TASK DESCRIPTION:
Omit the images, then output each of the records below exactly.

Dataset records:
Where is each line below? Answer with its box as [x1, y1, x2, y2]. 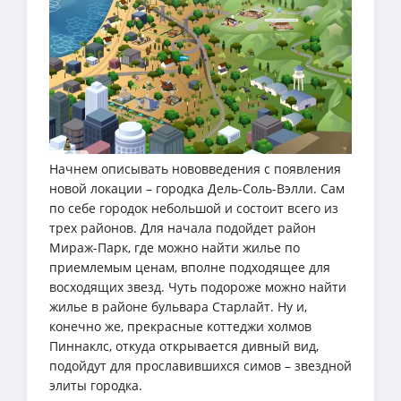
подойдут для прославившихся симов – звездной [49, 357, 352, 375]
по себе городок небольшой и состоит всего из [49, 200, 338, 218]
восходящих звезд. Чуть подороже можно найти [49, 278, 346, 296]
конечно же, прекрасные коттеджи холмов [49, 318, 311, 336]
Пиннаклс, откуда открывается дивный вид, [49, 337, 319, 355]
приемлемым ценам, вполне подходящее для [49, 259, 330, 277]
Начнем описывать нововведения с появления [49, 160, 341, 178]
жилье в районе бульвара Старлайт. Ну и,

TASK OUTPUT:
Where is each line below? Answer with its box as [x1, y1, x2, y2]. 
подойдут для прославившихся симов – звездной [49, 357, 352, 375]
по себе городок небольшой и состоит всего из [49, 200, 338, 218]
восходящих звезд. Чуть подороже можно найти [49, 278, 346, 296]
конечно же, прекрасные коттеджи холмов [49, 318, 311, 336]
Пиннаклс, откуда открывается дивный вид, [49, 337, 319, 355]
приемлемым ценам, вполне подходящее для [49, 259, 330, 277]
Начнем описывать нововведения с появления [49, 160, 341, 178]
жилье в районе бульвара Старлайт. Ну и,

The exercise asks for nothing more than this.